(Stored items from a collection)
┄┄┄┄┄┄┄┄┄┄
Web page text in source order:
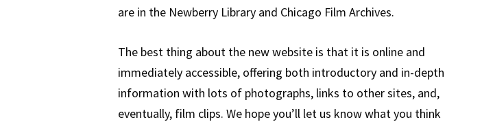
are in the Newberry Library and Chicago Film Archives.
The best thing about the new website is that it is online and
immediately accessible, offering both introductory and in-depth
information with lots of photographs, links to other sites, and,
eventually, film clips. We hope you’ll let us know what you think
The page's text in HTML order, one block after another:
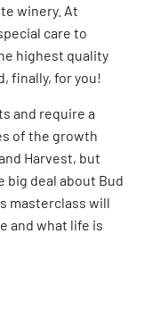
winery. At
care to
highest quality
finally, for you!
and require a
of the growth
Harvest, but
big deal about Bud
masterclass will
and what life is
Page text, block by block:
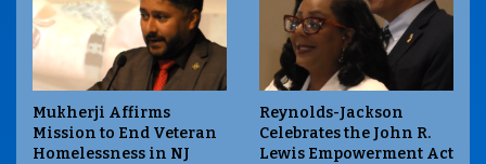
Mukherji Affirms
Mission to End Veteran
Homelessness in NJ
Reynolds-Jackson
Celebrates the John R.
Lewis Empowerment Act
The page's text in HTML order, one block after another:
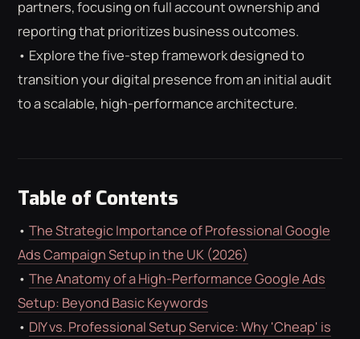
partners, focusing on full account ownership and
reporting that prioritizes business outcomes.
• Explore the five-step framework designed to
transition your digital presence from an initial audit
to a scalable, high-performance architecture.
Table of Contents
•The Strategic Importance of Professional Google
Ads Campaign Setup in the UK (2026)
•The Anatomy of a High-Performance Google Ads
Setup: Beyond Basic Keywords
• DIY vs. Professional Setup Service: Why 'Cheap' is
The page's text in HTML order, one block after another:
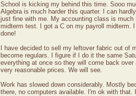
School is kicking my behind this time. Sooo
Algebra is much harder this quarter. I can
just fine with me. My accounting class is
midterm test. I got a C on my payroll midterm.
done!
I have decided to sell my leftover fabric out
become regulars. I figure if I do it the same
everything at once so they will come back
very reasonable prices. We will see.
Work has slowed down considerably. Mostly
there, no computers available. I'm ok with
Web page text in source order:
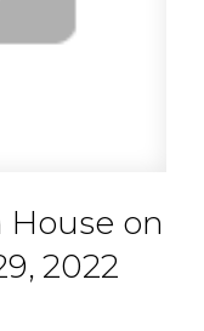
House on
2022
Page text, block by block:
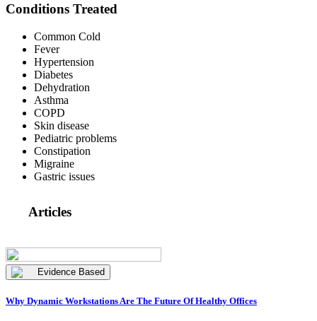
Conditions Treated
Common Cold
Fever
Hypertension
Diabetes
Dehydration
Asthma
COPD
Skin disease
Pediatric problems
Constipation
Migraine
Gastric issues
Articles
Evidence Based
Why Dynamic Workstations Are The Future Of Healthy Offices
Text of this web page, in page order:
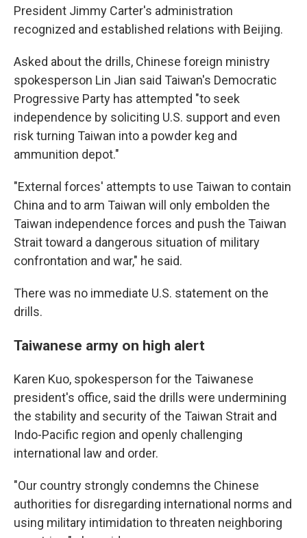
President Jimmy Carter's administration
recognized and established relations with Beijing.
Asked about the drills, Chinese foreign ministry
spokesperson Lin Jian said Taiwan's Democratic
Progressive Party has attempted "to seek
independence by soliciting U.S. support and even
risk turning Taiwan into a powder keg and
ammunition depot."
"External forces' attempts to use Taiwan to contain
China and to arm Taiwan will only embolden the
Taiwan independence forces and push the Taiwan
Strait toward a dangerous situation of military
confrontation and war," he said.
There was no immediate U.S. statement on the
drills.
Taiwanese army on high alert
Karen Kuo, spokesperson for the Taiwanese
president's office, said the drills were undermining
the stability and security of the Taiwan Strait and
Indo-Pacific region and openly challenging
international law and order.
"Our country strongly condemns the Chinese
authorities for disregarding international norms and
using military intimidation to threaten neighboring
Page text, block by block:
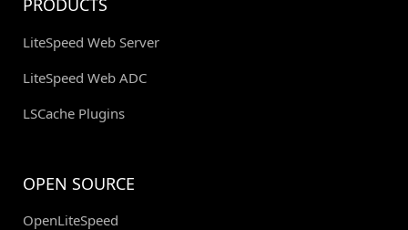
PRODUCTS
LiteSpeed Web Server
LiteSpeed Web ADC
LSCache Plugins
OPEN SOURCE
OpenLiteSpeed
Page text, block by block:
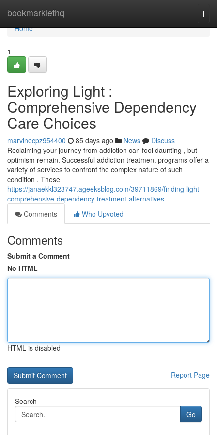
bookmarklethq
Home
Home
1
Exploring Light :
Comprehensive Dependency
Care Choices
marvinecpz954400 85 days ago News
Discuss
Reclaiming your journey from addiction can feel daunting , but
optimism remain. Successful addiction treatment programs offer a
variety of services to confront the complex nature of such
condition . These
https://janaekkl323747.ageeksblog.com/39711869/finding-light-
comprehensive-dependency-treatment-alternatives
Comments
Who Upvoted
Comments
Submit a Comment
No HTML
HTML is disabled
Report Page
Search
Go
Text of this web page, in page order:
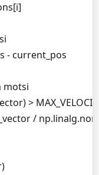
- current_pos
motsi
>
/
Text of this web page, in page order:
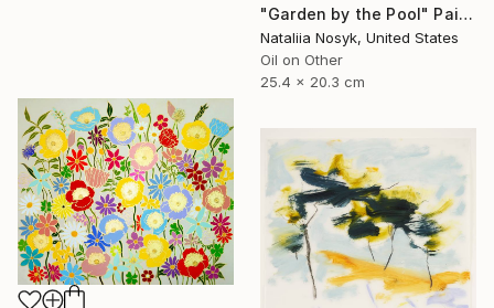
"Garden by the Pool" Painting
Nataliia Nosyk, United States
Oil on Other
25.4 x 20.3 cm
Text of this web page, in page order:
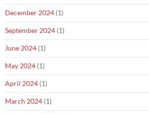
December 2024 (1)
September 2024 (1)
June 2024 (1)
May 2024 (1)
April 2024 (1)
March 2024 (1)
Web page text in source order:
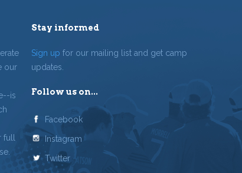
our
is
Stay informed
Sign up for our mailing list and get camp
updates.
Follow us on...
Facebook
Instagram
Twitter
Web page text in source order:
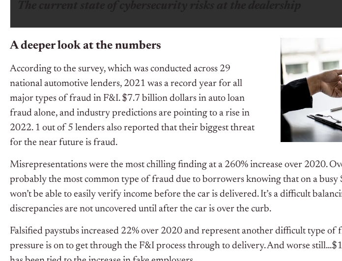
A deeper look at the numbers
According to the survey, which was conducted across 29
national automotive lenders, 2021 was a record year for all
major types of fraud in F&I. $7.7 billion dollars in auto loan
fraud alone, and industry predictions are pointing to a rise in
2022. 1 out of 5 lenders also reported that their biggest threat
for the near future is fraud.
Misrepresentations were the most chilling finding at a 260% increase over 2020.
probably the most common type of fraud due to borrowers knowing that on a busy
won’t be able to easily verify income before the car is delivered. It’s a difficult
discrepancies are not uncovered until after the car is over the curb.
Falsified paystubs increased 22% over 2020 and represent another difficult type of
pressure is on to get through the F&I process through to delivery. And worse
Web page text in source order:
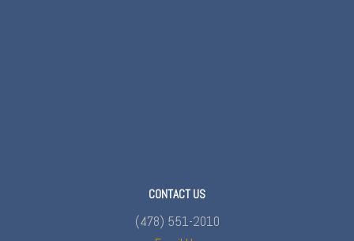
CONTACT US
(478) 551-2010
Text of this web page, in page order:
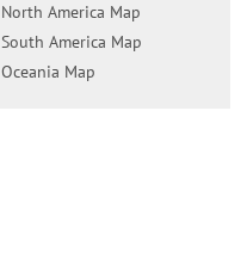
North America Map
South America Map
Oceania Map
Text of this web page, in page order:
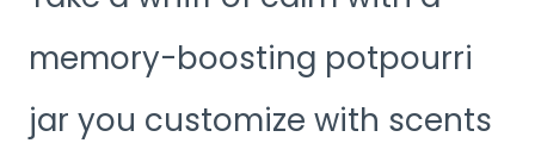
┄┄┄┄┄┄┄┄┄┄
▶ _The problem_:
Copy out the records exactly. Do not include the pictures.

▶ _Output_:
Web page text in source order:
are in the Newberry Library and Chicago Film Archives.
The best thing about the new website is that it is online and
immediately accessible, offering both introductory and in-depth
information with lots of photographs, links to other sites, and,
eventually, film clips. We hope you’ll let us know what you think
The page's text in HTML order, one block after another:
winery. At
care to
highest quality
finally, for you!
and require a
of the growth
Harvest, but
big deal about Bud
masterclass will
and what life is
Page text, block by block:
Mukherji Affirms
Mission to End Veteran
Homelessness in NJ
Reynolds-Jackson
Celebrates the John R.
Lewis Empowerment Act
The page's text in HTML order, one block after another:
partners, focusing on full account ownership and
reporting that prioritizes business outcomes.
• Explore the five-step framework designed to
transition your digital presence from an initial audit
to a scalable, high-performance architecture.
Table of Contents
•The Strategic Importance of Professional Google
Ads Campaign Setup in the UK (2026)
•The Anatomy of a High-Performance Google Ads
Setup: Beyond Basic Keywords
• DIY vs. Professional Setup Service: Why 'Cheap' is
The page's text in HTML order, one block after another:
School is kicking my behind this time. Sooo
Algebra is much harder this quarter. I can
just fine with me. My accounting class is
midterm test. I got a C on my payroll midterm.
done!
I have decided to sell my leftover fabric out
become regulars. I figure if I do it the same
everything at once so they will come back
very reasonable prices. We will see.
Work has slowed down considerably. Mostly
there, no computers available. I'm ok with
Web page text in source order:
House on
2022
Page text, block by block:
Conditions Treated
Common Cold
Fever
Hypertension
Diabetes
Dehydration
Asthma
COPD
Skin disease
Pediatric problems
Constipation
Migraine
Gastric issues
Articles
Evidence Based
Why Dynamic Workstations Are The Future Of Healthy Offices
Text of this web page, in page order:
President Jimmy Carter's administration
recognized and established relations with Beijing.
Asked about the drills, Chinese foreign ministry
spokesperson Lin Jian said Taiwan's Democratic
Progressive Party has attempted "to seek
independence by soliciting U.S. support and even
risk turning Taiwan into a powder keg and
ammunition depot."
"External forces' attempts to use Taiwan to contain
China and to arm Taiwan will only embolden the
Taiwan independence forces and push the Taiwan
Strait toward a dangerous situation of military
confrontation and war," he said.
There was no immediate U.S. statement on the
drills.
Taiwanese army on high alert
Karen Kuo, spokesperson for the Taiwanese
president's office, said the drills were undermining
the stability and security of the Taiwan Strait and
Indo-Pacific region and openly challenging
international law and order.
"Our country strongly condemns the Chinese
authorities for disregarding international norms and
using military intimidation to threaten neighboring
Page text, block by block:
PRODUCTS
LiteSpeed Web Server
LiteSpeed Web ADC
LSCache Plugins
OPEN SOURCE
OpenLiteSpeed
Page text, block by block:
bookmarklethq
Home
Home
1
Exploring Light :
Comprehensive Dependency
Care Choices
marvinecpz954400 85 days ago News
Discuss
Reclaiming your journey from addiction can feel daunting , but
optimism remain. Successful addiction treatment programs offer a
variety of services to confront the complex nature of such
condition . These
https://janaekkl323747.ageeksblog.com/39711869/finding-light-
comprehensive-dependency-treatment-alternatives
Comments
Who Upvoted
Comments
Submit a Comment
No HTML
HTML is disabled
Report Page
Search
Go
Text of this web page, in page order:
- current_pos
motsi
>
/
Text of this web page, in page order:
"Garden by the Pool" Painting
Nataliia Nosyk, United States
Oil on Other
25.4 x 20.3 cm
Text of this web page, in page order:
December 2024 (1)
September 2024 (1)
June 2024 (1)
May 2024 (1)
April 2024 (1)
March 2024 (1)
Web page text in source order:
our
is
Stay informed
Sign up for our mailing list and get camp
updates.
Follow us on...
Facebook
Instagram
Twitter
Web page text in source order:
A deeper look at the numbers
According to the survey, which was conducted across 29
national automotive lenders, 2021 was a record year for all
major types of fraud in F&I. $7.7 billion dollars in auto loan
fraud alone, and industry predictions are pointing to a rise in
2022. 1 out of 5 lenders also reported that their biggest threat
for the near future is fraud.
Misrepresentations were the most chilling finding at a 260% increase over 2020.
probably the most common type of fraud due to borrowers knowing that on a busy
won’t be able to easily verify income before the car is delivered. It’s a difficult
discrepancies are not uncovered until after the car is over the curb.
Falsified paystubs increased 22% over 2020 and represent another difficult type of
pressure is on to get through the F&I process through to delivery. And worse
Web page text in source order:
CONTACT US
(478) 551-2010
Text of this web page, in page order:
North America Map
South America Map
Oceania Map
Text of this web page, in page order:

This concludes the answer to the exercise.